Век Наполеона - Уильям Джеймс Дюрант
Тем не менее он не переоценивал умственные способности народа. Он видел, что хаос нарастает, и усугублял его; но, по крайней мере на время, он советовал не демократию, а диктатуру, которую можно отозвать, поднять восстание или убить, как в республиканские времена в Риме. Он предположил, что сам мог бы стать хорошим диктатором.24 Временами он считал, что правительством должны управлять люди, обладающие собственностью, как имеющие наибольшую долю в общественном благе.25 Концентрацию богатства он считал естественной, но предлагал компенсировать ее проповедью безнравственности роскоши и божественного права голода и нужды. «Ничто лишнее не может принадлежать нам на законных основаниях, пока другие испытывают недостаток в необходимом….. Большая часть церковных богатств должна быть распределена среди бедных, и повсюду должны быть созданы бесплатные государственные школы».26 «Общество обязано тем из своих членов, у кого нет собственности и чей труд едва хватает на их содержание, обеспечить себе гарантированное пропитание, средства, чтобы прокормить, разместить и одеть себя, обеспечить уход в болезни и старости, а также воспитание детей. Те, кто погряз в богатстве, должны удовлетворять потребности тех, кто испытывает недостаток в жизненно необходимых вещах»; в противном случае бедняки имеют право силой отбирать все, что им нужно.27
Большинство членов сменявших друг друга собраний не доверяли Марату и боялись его, но санкюлоты, среди которых он жил, прощали его недостатки ради его философии и рисковали собой, чтобы спрятать его, когда его разыскивала полиция. Должно быть, он обладал какими-то симпатичными качествами, ведь его гражданская жена оставалась с ним до конца жизни.
IV. ОТРЕЧЕНИЕ: 4–5 АВГУСТА 1789 ГОДА
«Эта страна, — писал Гувернер Моррис из Франции 31 июля 1789 года, — в настоящее время настолько близка к анархии, насколько может приблизиться общество без распада».28 Купцы, контролировавшие рынок, обращали нехватку зерна в свою пользу, повышая цены; баржи, доставлявшие продовольствие в города, подвергались нападениям и грабежам по пути; беспорядок и отсутствие безопасности нарушали работу транспорта. В Париже бесчинствовали преступники. Сельские жители были настолько подвержены разбойничьим нападениям, что в нескольких провинциях крестьяне вооружились в «великом страхе» перед этими беззаконными ордами; за шесть месяцев встревоженные горожане приобрели 400 000 ружей. Когда великий страх утих, крестьяне решили использовать свое оружие против сборщиков налогов, монополистов и феодалов. Вооруженные мушкетами, вилами и косами, они нападали на замки, требовали показать им хартии или титулы, которые якобы подтверждали сеньориальные права и пошлины; если их показывали, то сжигали; если сопротивлялись, то сжигали замок; в нескольких случаях владельца убивали на месте.
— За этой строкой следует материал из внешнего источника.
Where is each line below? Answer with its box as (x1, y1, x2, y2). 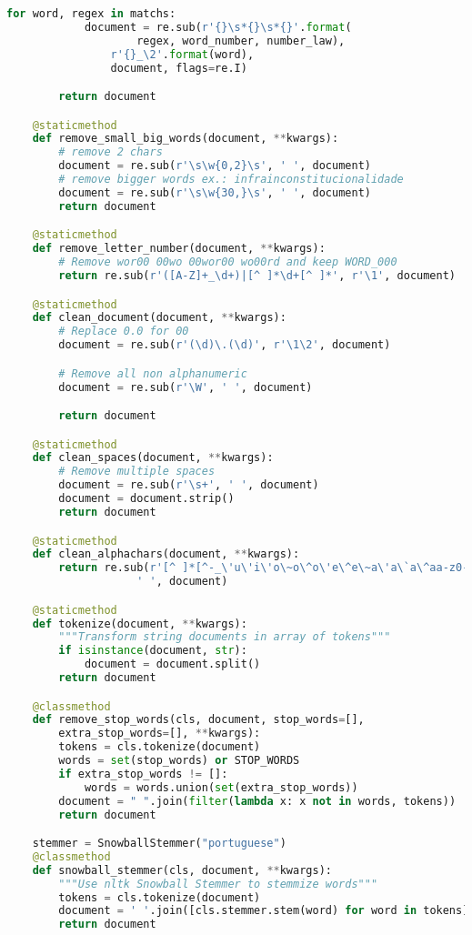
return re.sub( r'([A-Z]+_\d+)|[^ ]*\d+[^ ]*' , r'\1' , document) (58, 268, 456, 282)
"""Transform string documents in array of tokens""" (58, 630, 391, 644)
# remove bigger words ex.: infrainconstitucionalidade (58, 173, 404, 186)
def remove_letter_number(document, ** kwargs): (32, 242, 326, 256)
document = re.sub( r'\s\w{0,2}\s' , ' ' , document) (58, 159, 371, 173)
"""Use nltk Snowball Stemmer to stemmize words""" (58, 877, 378, 890)
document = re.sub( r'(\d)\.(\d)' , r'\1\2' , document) (58, 338, 391, 352)
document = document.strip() (58, 492, 235, 506)
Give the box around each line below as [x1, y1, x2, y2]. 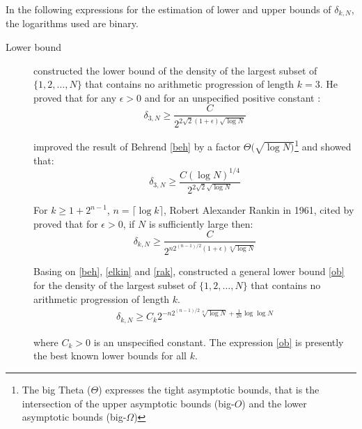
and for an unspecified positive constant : [144, 90, 321, 104]
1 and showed [294, 137, 352, 153]
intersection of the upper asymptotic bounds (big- [22, 396, 235, 410]
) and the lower [242, 396, 307, 410]
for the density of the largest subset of [33, 278, 196, 292]
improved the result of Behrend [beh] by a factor [33, 139, 241, 153]
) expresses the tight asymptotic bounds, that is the [98, 382, 320, 396]
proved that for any [33, 90, 117, 104]
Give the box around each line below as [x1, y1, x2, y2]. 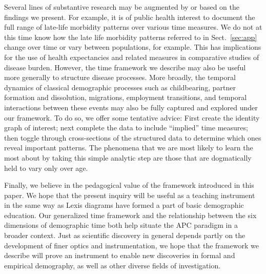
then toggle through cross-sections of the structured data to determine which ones [4, 132, 261, 143]
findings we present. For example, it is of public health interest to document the [4, 11, 255, 22]
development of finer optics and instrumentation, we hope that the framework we [4, 240, 259, 250]
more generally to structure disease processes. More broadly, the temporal [4, 72, 236, 83]
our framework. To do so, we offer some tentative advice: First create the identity [4, 112, 260, 123]
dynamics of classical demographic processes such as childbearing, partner [4, 82, 236, 92]
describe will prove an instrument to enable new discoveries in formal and [4, 250, 235, 261]
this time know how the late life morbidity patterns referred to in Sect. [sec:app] [4, 31, 257, 42]
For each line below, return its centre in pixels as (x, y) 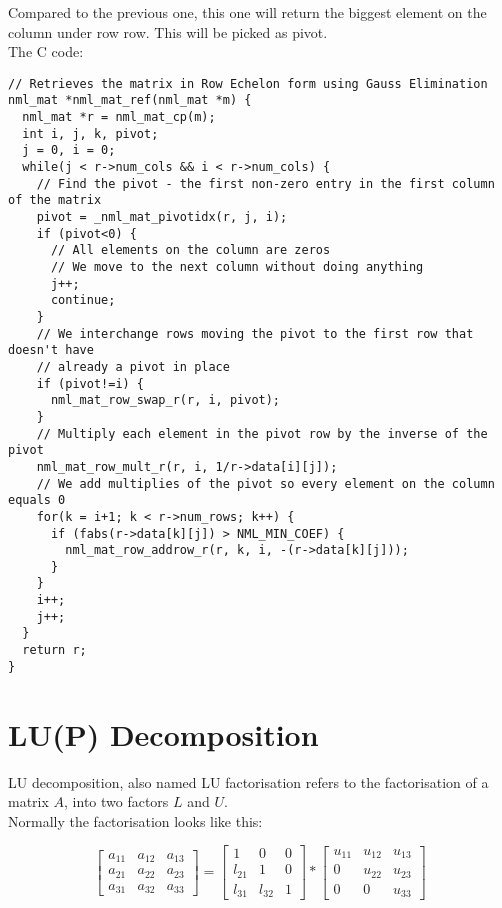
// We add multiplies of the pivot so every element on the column (265, 483)
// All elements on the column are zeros (190, 250)
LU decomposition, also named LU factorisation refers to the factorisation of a (248, 781)
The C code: (46, 51)
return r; (54, 650)
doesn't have (51, 350)
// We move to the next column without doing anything (237, 267)
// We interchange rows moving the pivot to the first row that (255, 333)
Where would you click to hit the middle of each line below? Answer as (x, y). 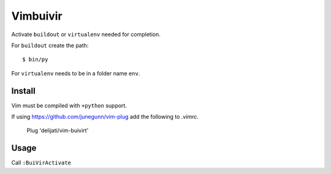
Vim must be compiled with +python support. (69, 105)
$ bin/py (35, 59)
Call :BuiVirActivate (41, 163)
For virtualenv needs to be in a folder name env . (76, 73)
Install (24, 91)
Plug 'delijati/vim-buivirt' (58, 130)
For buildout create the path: (50, 45)
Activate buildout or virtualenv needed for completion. (86, 34)
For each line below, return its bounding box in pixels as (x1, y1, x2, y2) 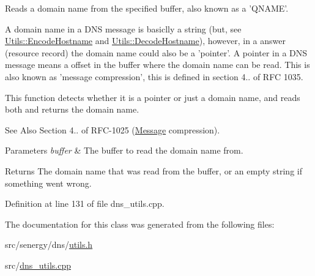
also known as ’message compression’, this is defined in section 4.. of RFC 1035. (5, 70, 303, 83)
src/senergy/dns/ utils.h (5, 238, 93, 251)
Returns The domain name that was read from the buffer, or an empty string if (5, 164, 302, 177)
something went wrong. (5, 176, 92, 189)
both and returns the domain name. (5, 103, 139, 116)
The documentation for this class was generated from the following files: (5, 217, 275, 230)
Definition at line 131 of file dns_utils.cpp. (5, 197, 165, 210)
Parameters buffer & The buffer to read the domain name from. (5, 144, 243, 157)
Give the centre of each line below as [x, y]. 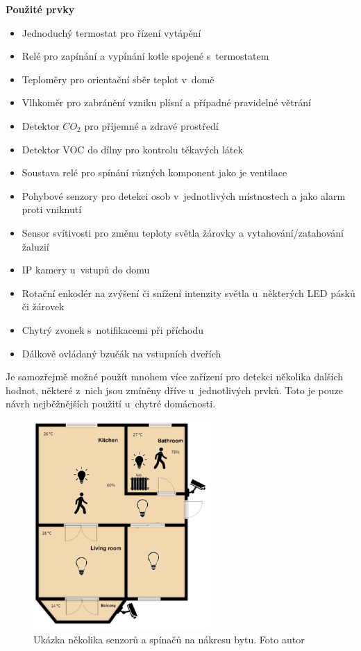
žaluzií [35, 246]
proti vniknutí [52, 209]
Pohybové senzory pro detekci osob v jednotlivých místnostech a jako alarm [184, 195]
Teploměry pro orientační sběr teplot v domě [118, 79]
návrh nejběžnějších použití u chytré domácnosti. [111, 404]
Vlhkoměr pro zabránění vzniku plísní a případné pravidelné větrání [166, 102]
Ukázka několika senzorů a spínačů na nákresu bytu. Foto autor [169, 639]
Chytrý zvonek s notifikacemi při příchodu [112, 329]
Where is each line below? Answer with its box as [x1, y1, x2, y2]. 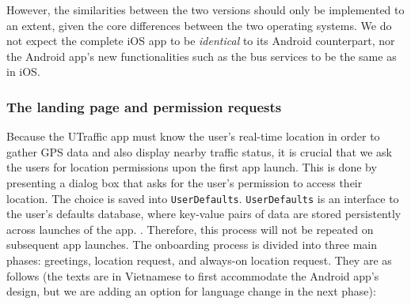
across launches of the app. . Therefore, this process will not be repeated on [6, 220, 374, 237]
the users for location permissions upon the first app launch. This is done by [6, 159, 377, 175]
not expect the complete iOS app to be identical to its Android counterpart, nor [6, 32, 395, 49]
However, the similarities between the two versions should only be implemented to [6, 2, 405, 17]
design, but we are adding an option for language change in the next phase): [6, 283, 376, 299]
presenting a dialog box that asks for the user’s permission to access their [6, 174, 363, 190]
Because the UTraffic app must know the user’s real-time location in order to [6, 128, 380, 145]
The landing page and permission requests [6, 96, 282, 116]
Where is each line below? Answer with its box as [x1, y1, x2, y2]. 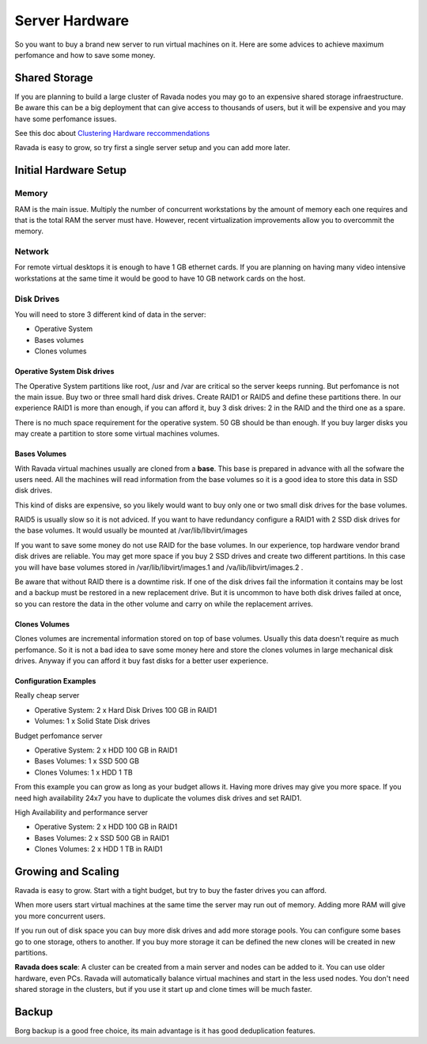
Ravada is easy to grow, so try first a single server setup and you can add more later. [14, 143, 290, 153]
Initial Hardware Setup [14, 164, 127, 177]
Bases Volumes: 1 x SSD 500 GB [34, 756, 140, 766]
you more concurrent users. [14, 911, 106, 921]
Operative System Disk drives [14, 367, 115, 376]
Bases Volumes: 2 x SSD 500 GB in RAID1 [34, 833, 170, 842]
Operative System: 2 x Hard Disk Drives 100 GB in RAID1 [34, 705, 217, 714]
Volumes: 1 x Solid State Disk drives [34, 716, 150, 726]
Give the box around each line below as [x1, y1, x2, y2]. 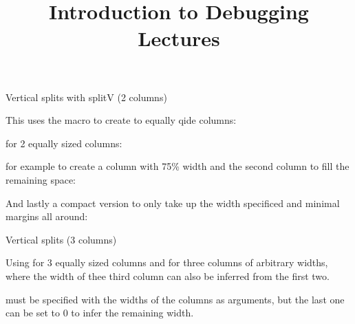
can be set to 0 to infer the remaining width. [6, 305, 194, 320]
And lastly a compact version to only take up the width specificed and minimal [6, 195, 340, 210]
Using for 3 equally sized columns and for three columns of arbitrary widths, [6, 255, 328, 270]
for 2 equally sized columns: [6, 136, 122, 150]
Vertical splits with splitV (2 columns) [6, 89, 167, 104]
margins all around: [6, 209, 88, 224]
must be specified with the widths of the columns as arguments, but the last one [6, 292, 345, 306]
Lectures [138, 24, 220, 52]
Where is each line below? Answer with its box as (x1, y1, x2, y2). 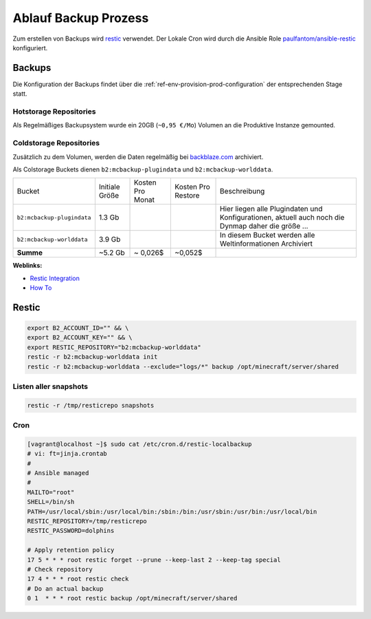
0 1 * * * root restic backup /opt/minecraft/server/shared (27, 594, 238, 602)
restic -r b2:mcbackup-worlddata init (27, 353, 158, 361)
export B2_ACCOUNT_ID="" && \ (27, 324, 129, 332)
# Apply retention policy (27, 546, 115, 554)
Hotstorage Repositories (12, 107, 96, 116)
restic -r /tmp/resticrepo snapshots (27, 401, 155, 409)
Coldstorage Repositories (12, 138, 100, 148)
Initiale (98, 182, 120, 192)
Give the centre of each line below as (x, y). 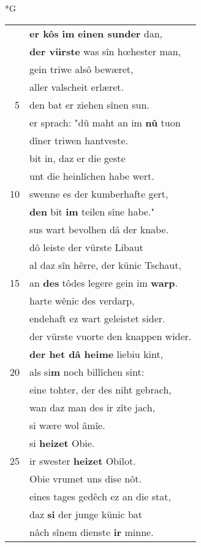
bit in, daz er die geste (78, 158)
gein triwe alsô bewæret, (82, 69)
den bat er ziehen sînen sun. (89, 104)
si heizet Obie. (62, 443)
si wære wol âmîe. (67, 425)
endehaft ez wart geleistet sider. (97, 318)
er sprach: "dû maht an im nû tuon (105, 122)
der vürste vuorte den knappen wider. (111, 336)
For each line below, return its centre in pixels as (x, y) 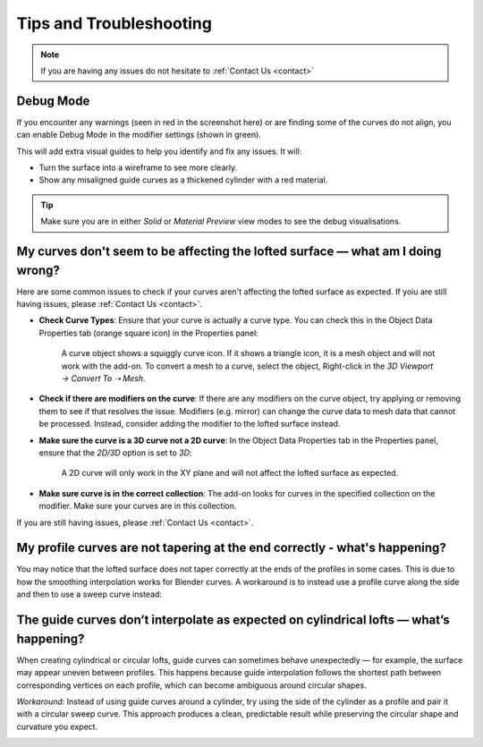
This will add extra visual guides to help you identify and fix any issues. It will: (159, 151)
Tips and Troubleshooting (114, 23)
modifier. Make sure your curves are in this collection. (138, 506)
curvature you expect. (57, 726)
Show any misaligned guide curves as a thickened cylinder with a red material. (183, 180)
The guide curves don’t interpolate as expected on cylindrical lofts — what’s (233, 620)
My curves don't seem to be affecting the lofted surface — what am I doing (229, 251)
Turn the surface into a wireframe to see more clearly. (138, 168)
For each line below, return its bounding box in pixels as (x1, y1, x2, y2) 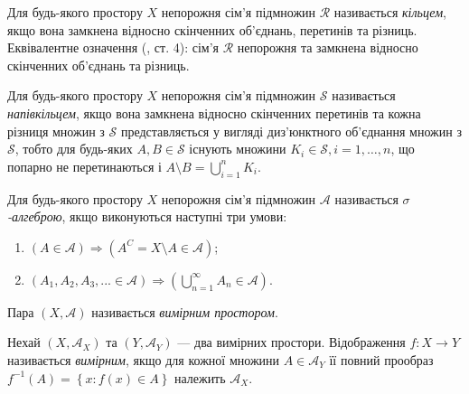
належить (174, 368, 226, 387)
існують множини (189, 139, 286, 158)
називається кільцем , (333, 3, 447, 21)
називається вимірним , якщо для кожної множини (7, 350, 280, 369)
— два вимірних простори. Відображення (177, 333, 406, 352)
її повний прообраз (329, 350, 434, 369)
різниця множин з (7, 121, 105, 140)
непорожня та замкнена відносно (237, 38, 418, 57)
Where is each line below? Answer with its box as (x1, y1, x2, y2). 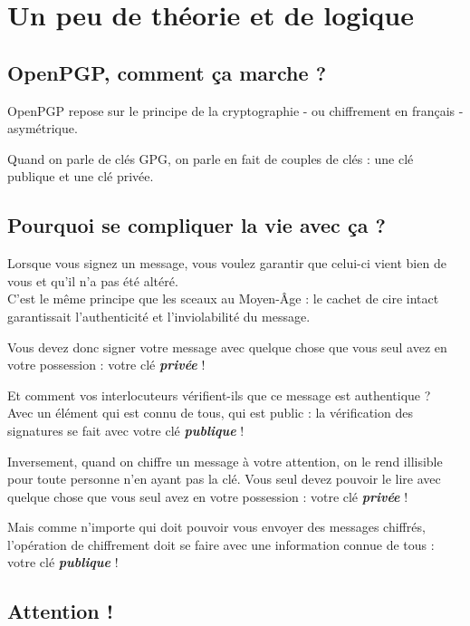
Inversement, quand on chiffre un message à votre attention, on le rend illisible (7, 451, 443, 470)
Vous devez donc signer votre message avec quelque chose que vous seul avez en (7, 337, 447, 356)
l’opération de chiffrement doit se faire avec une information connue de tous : (7, 535, 435, 554)
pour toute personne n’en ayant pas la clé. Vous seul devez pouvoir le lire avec (7, 469, 441, 488)
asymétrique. (7, 119, 78, 138)
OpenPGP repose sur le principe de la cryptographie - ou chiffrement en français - (7, 101, 464, 120)
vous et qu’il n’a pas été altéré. (7, 271, 178, 290)
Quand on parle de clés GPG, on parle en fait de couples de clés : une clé (7, 149, 414, 168)
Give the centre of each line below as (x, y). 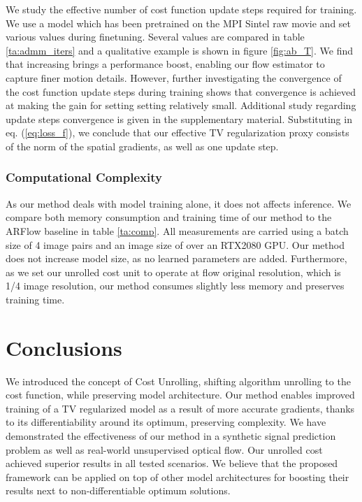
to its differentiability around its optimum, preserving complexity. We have (166, 422)
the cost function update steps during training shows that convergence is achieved (181, 91)
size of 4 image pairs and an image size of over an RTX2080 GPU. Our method (175, 244)
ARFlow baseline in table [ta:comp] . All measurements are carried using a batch (177, 230)
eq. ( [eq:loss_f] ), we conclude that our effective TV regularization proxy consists (178, 132)
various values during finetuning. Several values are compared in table (155, 37)
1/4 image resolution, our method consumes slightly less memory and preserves (175, 286)
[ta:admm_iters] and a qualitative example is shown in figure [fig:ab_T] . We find (179, 50)
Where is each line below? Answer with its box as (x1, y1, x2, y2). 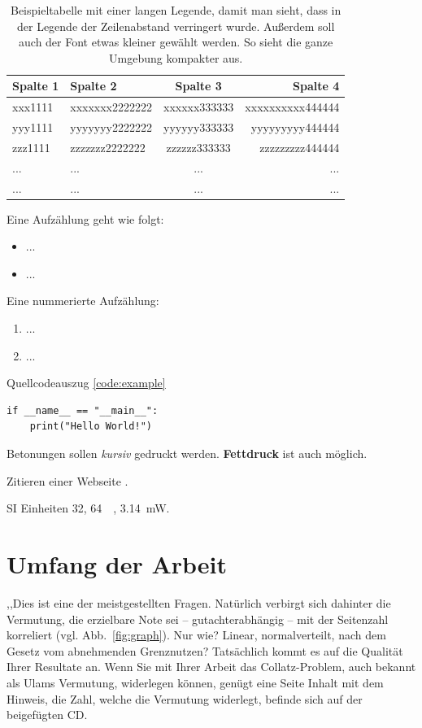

Эта процедура, начавшаяся в июле 1789 года, распространилась, пока не достигла всех частей Франции. В некоторых местах повстанцы несли плакаты, утверждавшие, что король делегировал им всю полноту власти в их округах.29 Часто разрушения были беспорядочными по своей ярости; так, крестьяне на землях аббатства Мюрбах сожгли его библиотеку, унесли тарелки и белье, откупорили бочки с вином, выпили все, что смогли, а остальное пустили в канализацию. В восьми коммунах жители вторглись в монастыри, забрали документы о праве собственности и объяснили монахам, что духовенство теперь подчиняется народу. «Во Франш-Конте, — говорилось в докладе Национальному собранию, — около сорока замков и сеньориальных особняков были разграблены или сожжены; в Лангре — три из пяти; в Дофине — двадцать семь; в районе Вьеннуа — все монастыри;… бесчисленные убийства сеньоров и богатых буржуа».30 Городские чиновники, пытавшиеся остановить эти «жакерии», были свергнуты, некоторые обезглавлены. Аристократы покидали свои дома и искали безопасности в других местах, но почти везде они сталкивались с той же «стихийной анархией». Началась вторая волна эмиграции.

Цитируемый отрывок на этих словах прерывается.